Work to complete | Starting with the line that has "as wrapping up the Wernham Hogg" in the records below and ending with the line that has "asn1rt_check", output those lines exactly and nothing more; omit the pictures.

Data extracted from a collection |
Content starts

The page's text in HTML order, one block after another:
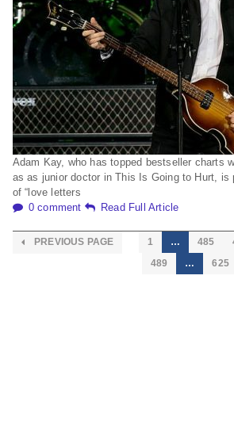
Adam Kay, who has topped bestseller charts
as as junior doctor in This Is Going to Hurt, is
of “love letters
0 comment
Read Full Article
PREVIOUS PAGE 1 … 485
489
… 625
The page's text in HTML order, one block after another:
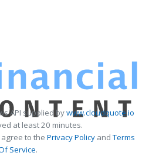
API supplied bywww.cloudquote.io
at least 20 minutes.
to the Privacy PolicyandTerms
Service.
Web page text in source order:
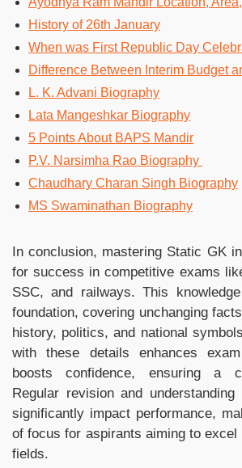
History of 26th January
When was First Republic Day
Difference Between Interim Budget
L. K. Advani Biography
Lata Mangeshkar Biography
5 Points About BAPS Mandir
P.V. Narsimha Rao Biography
Chaudhary Charan Singh Biography
MS Swaminathan Biography
In conclusion, mastering Static GK
for success in competitive exams
SSC, and railways. This
foundation, covering unchanging
history, politics, and national
with these details enhances
boosts confidence, ensuring a
Regular revision and
significantly impact performance,
of focus for aspirants aiming to
fields.
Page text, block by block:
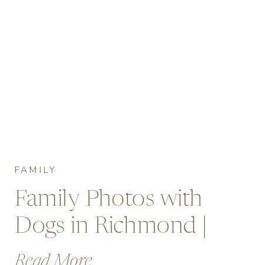
Family Photos with
Dogs in Richmond |
Cherry Blossoms at
FAMILY
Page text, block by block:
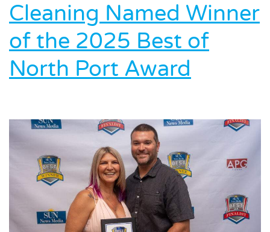
Eco-
Friendly
Cleaning Named Winner
of the 2025 Best of
North Port Award
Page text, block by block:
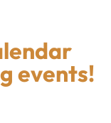
events!
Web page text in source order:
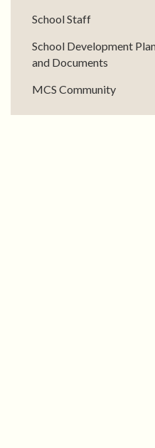
School Staff
School Development
and Documents
MCS Community
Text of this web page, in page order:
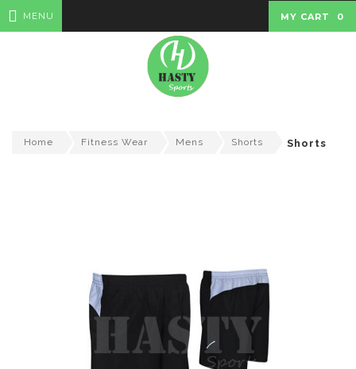
MY CART 0
MENU
Home Fitness Wear Mens Shorts Shorts
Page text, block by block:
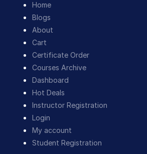
Home
Blogs
About
Cart
Certificate Order
Courses Archive
Dashboard
Hot Deals
Instructor Registration
Login
My account
Student Registration
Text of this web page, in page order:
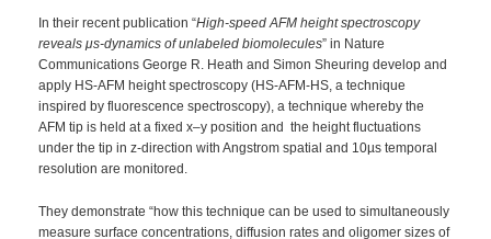
In their recent publication “High-speed AFM height spectroscopy
reveals μs-dynamics of unlabeled biomolecules” in Nature
Communications George R. Heath and Simon Sheuring develop and
apply HS-AFM height spectroscopy (HS-AFM-HS, a technique
inspired by fluorescence spectroscopy), a technique whereby the
AFM tip is held at a fixed x–y position and the height fluctuations
under the tip in z-direction with Angstrom spatial and 10µs temporal
resolution are monitored.
They demonstrate “how this technique can be used to simultaneously
measure surface concentrations, diffusion rates and oligomer sizes of
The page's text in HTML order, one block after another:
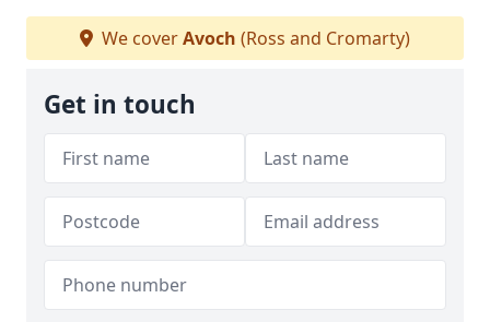
We coverAvoch (Ross and Cromarty)
Get in touch
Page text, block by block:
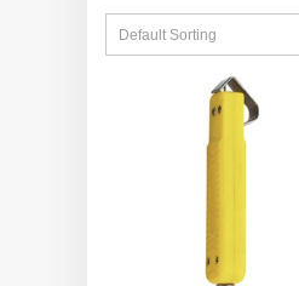
Default Sorting
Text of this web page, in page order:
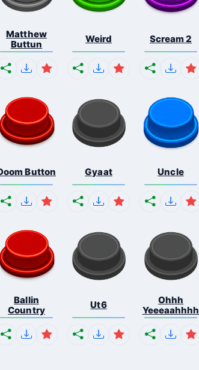
Matthew
Buttun
Weird Scream 2
Button Gyaat Uncle
Ballin
Country
Ut6
Ohhh
Yeeeaahhhh
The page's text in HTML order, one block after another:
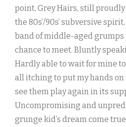
point, Grey Hairs, still
the 80s’/90s’ subversive
band of middle-aged grumps
chance to meet. Bluntly
Hardly able to wait for mine
all itching to put my hands
see them play again in its
Uncompromising and
grunge kid’s dream come
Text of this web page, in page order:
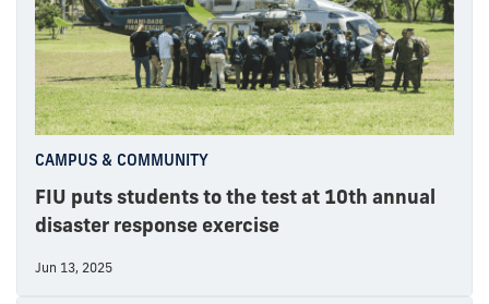
CAMPUS & COMMUNITY
FIU puts students to the test at 10th annual
disaster response exercise
Jun 13, 2025
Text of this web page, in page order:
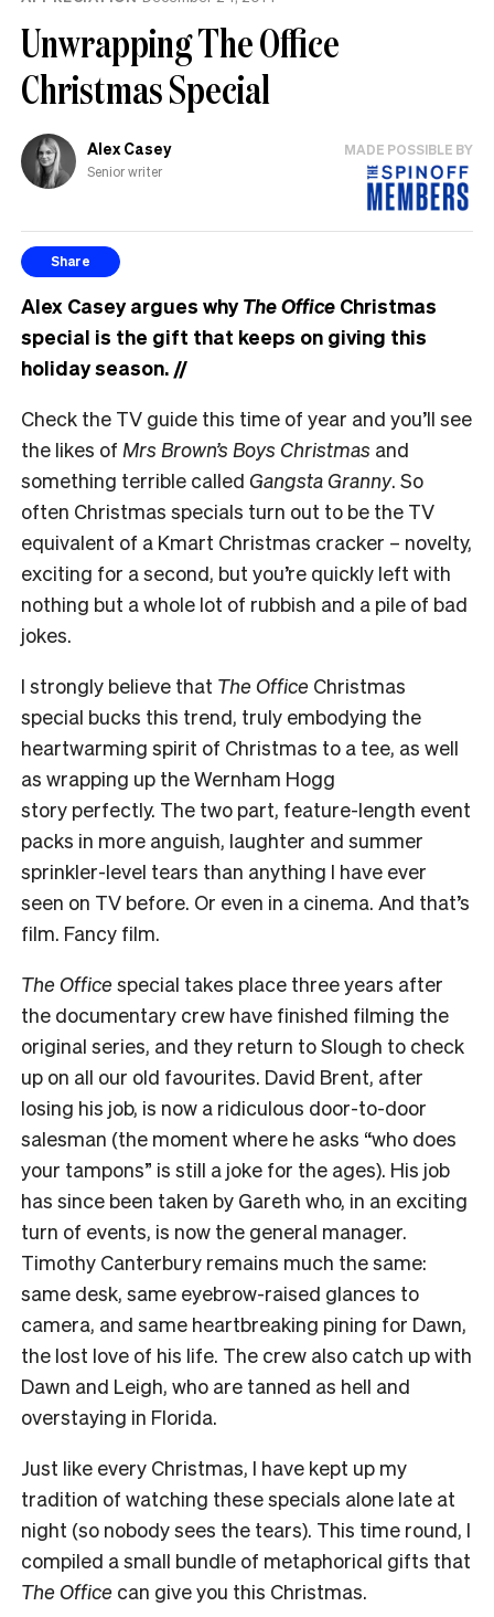
Unwrapping The Office
Christmas Special
Alex Casey
Senior writer
MADE POSSIBLE BY
Share
Alex Casey argues whyThe Office Christmas
special is the gift that keeps on giving this
holiday season. //
Check the TV guide this time of year and you’ll see
the likes of Mrs Brown’s Boys Christmas and
something terrible called Gangsta Granny. So
often Christmas specials turn out to be the TV
equivalent of a Kmart Christmas cracker – novelty,
exciting for a second, but you’re quickly left with
nothing but a whole lot of rubbish and a pile of bad
jokes.
I strongly believe that The Office Christmas
special bucks this trend, truly embodying the
heartwarming spirit of Christmas to a tee, as well
as wrapping up the Wernham Hogg
story perfectly. The two part, feature-length event
packs in more anguish, laughter and summer
sprinkler-level tears than anything I have ever
seen on TV before. Or even in a cinema. And that’s
film. Fancy film.
The Officespecial takes place three years after
the documentary crew have finished filming the
original series, and they return to Slough to check
up on all our old favourites. David Brent, after
losing his job, is now a ridiculous door-to-door
salesman (the moment where he asks “who does
your tampons” is still a joke for the ages). His job
has since been taken by Gareth who, in an exciting
turn of events, is now the general manager.
Timothy Canterbury remains much the same:
same desk, same eyebrow-raised glances to
camera, and same heartbreaking pining for Dawn,
the lost love of his life. The crew also catch up with
Dawn and Leigh, who are tanned as hell and
overstaying in Florida.
Just like every Christmas, I have kept up my
tradition of watching these specials alone late at
night (so nobody sees the tears). This time round, I
compiled a small bundle of metaphorical gifts that
The Office can give you this Christmas.
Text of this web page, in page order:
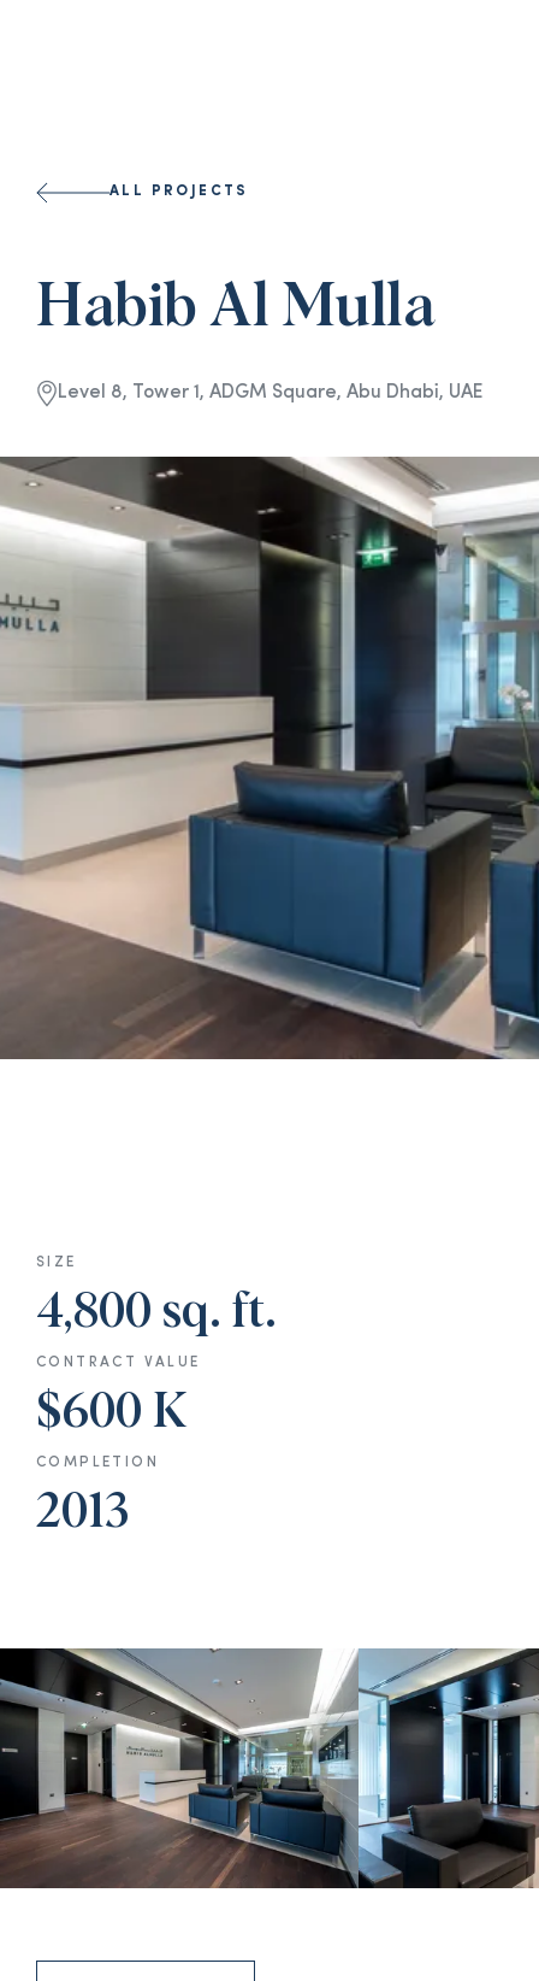
ALL PROJECTS
Habib Al Mulla
Level 8, Tower 1, ADGM Square, Abu Dhabi, UAE
SIZE
4,800 sq. ft.
CONTRACT VALUE
$600 K
COMPLETION
2013
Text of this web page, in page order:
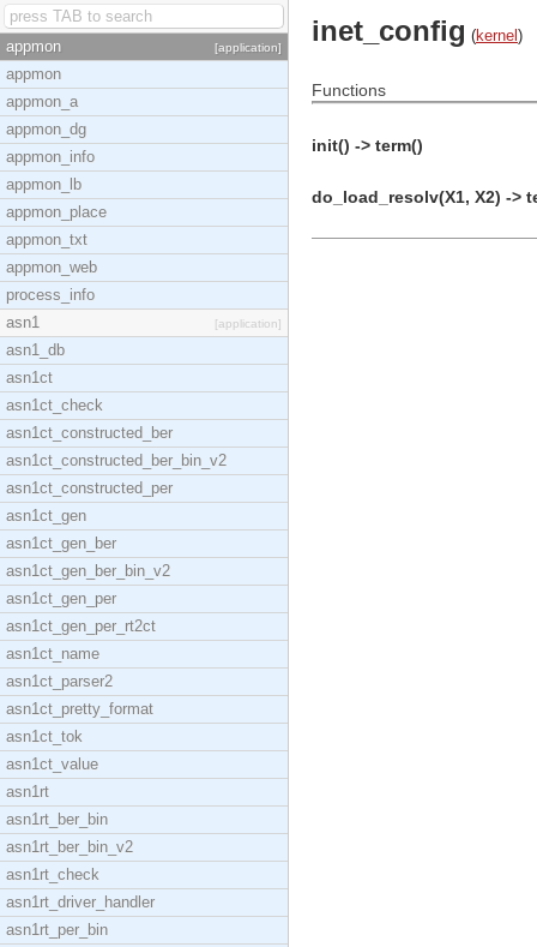
appmon [application]
appmon
appmon_a
appmon_dg
appmon_info
appmon_lb
appmon_place
appmon_txt
appmon_web
process_info
asn1
[application]
asn1_db
asn1ct
asn1ct_check
asn1ct_constructed_ber
asn1ct_constructed_ber_bin_v2
asn1ct_constructed_per
asn1ct_gen
asn1ct_gen_ber
asn1ct_gen_ber_bin_v2
asn1ct_gen_per
asn1ct_gen_per_rt2ct
asn1ct_name
asn1ct_parser2
asn1ct_pretty_format
asn1ct_tok
asn1ct_value
asn1rt
asn1rt_ber_bin
asn1rt_ber_bin_v2
asn1rt_check
asn1rt_driver_handler
asn1rt_per_bin
inet_config (kernel )
Functions
init() -> term()
do_load_resolv(X1, X2) ->
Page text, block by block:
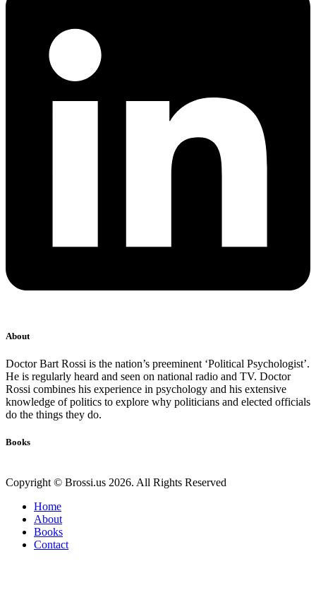
About
Doctor Bart Rossi is the nation’s preeminent ‘Political Psychologist’.
He is regularly heard and seen on national radio and TV. Doctor
Rossi combines his experience in psychology and his extensive
knowledge of politics to explore why politicians and elected officials
do the things they do.
Books
Copyright © Brossi.us 2026. All Rights Reserved
Home
About
Books
Contact

Content ends

Reply |
as wrapping up the Wernham Hogg
story perfectly. The two part, feature-length event
packs in more anguish, laughter and summer
sprinkler-level tears than anything I have ever
seen on TV before. Or even in a cinema. And that’s
film. Fancy film.
The Officespecial takes place three years after
the documentary crew have finished filming the
original series, and they return to Slough to check
up on all our old favourites. David Brent, after
losing his job, is now a ridiculous door-to-door
salesman (the moment where he asks “who does
your tampons” is still a joke for the ages). His job
has since been taken by Gareth who, in an exciting
turn of events, is now the general manager.
Timothy Canterbury remains much the same:
same desk, same eyebrow-raised glances to
camera, and same heartbreaking pining for Dawn,
the lost love of his life. The crew also catch up with
Dawn and Leigh, who are tanned as hell and
overstaying in Florida.
Just like every Christmas, I have kept up my
tradition of watching these specials alone late at
night (so nobody sees the tears). This time round, I
compiled a small bundle of metaphorical gifts that
The Office can give you this Christmas.
Text of this web page, in page order:
ALL PROJECTS
Habib Al Mulla
Level 8, Tower 1, ADGM Square, Abu Dhabi, UAE
SIZE
4,800 sq. ft.
CONTRACT VALUE
$600 K
COMPLETION
2013
Text of this web page, in page order:
appmon [application]
appmon
appmon_a
appmon_dg
appmon_info
appmon_lb
appmon_place
appmon_txt
appmon_web
process_info
asn1
[application]
asn1_db
asn1ct
asn1ct_check
asn1ct_constructed_ber
asn1ct_constructed_ber_bin_v2
asn1ct_constructed_per
asn1ct_gen
asn1ct_gen_ber
asn1ct_gen_ber_bin_v2
asn1ct_gen_per
asn1ct_gen_per_rt2ct
asn1ct_name
asn1ct_parser2
asn1ct_pretty_format
asn1ct_tok
asn1ct_value
asn1rt
asn1rt_ber_bin
asn1rt_ber_bin_v2
asn1rt_check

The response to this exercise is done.